If an entry holds a picture, leave the picture out and output everything else exactly.

::::

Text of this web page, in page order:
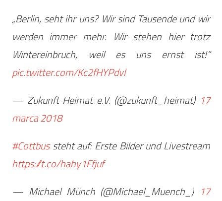
„Berlin, seht ihr uns? Wir sind Tausende und wir
werden immer mehr. Wir stehen hier trotz
Wintereinbruch, weil es uns ernst ist!“
pic.twitter.com/Kc2fHYPdvl
— Zukunft Heimat e.V. (@zukunft_heimat) 17
marca 2018
#Cottbussteht auf: Erste Bilder und Livestream
https://t.co/hahy1Ffjuf
— Michael Münch (@Michael_Muench_) 17
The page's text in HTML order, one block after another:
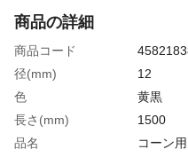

::::

Solution for this task:
Text of this web page, in page order:
„Berlin, seht ihr uns? Wir sind Tausende und wir
werden immer mehr. Wir stehen hier trotz
Wintereinbruch, weil es uns ernst ist!“
pic.twitter.com/Kc2fHYPdvl
— Zukunft Heimat e.V. (@zukunft_heimat) 17
marca 2018
#Cottbussteht auf: Erste Bilder und Livestream
https://t.co/hahy1Ffjuf
— Michael Münch (@Michael_Muench_) 17
The page's text in HTML order, one block after another:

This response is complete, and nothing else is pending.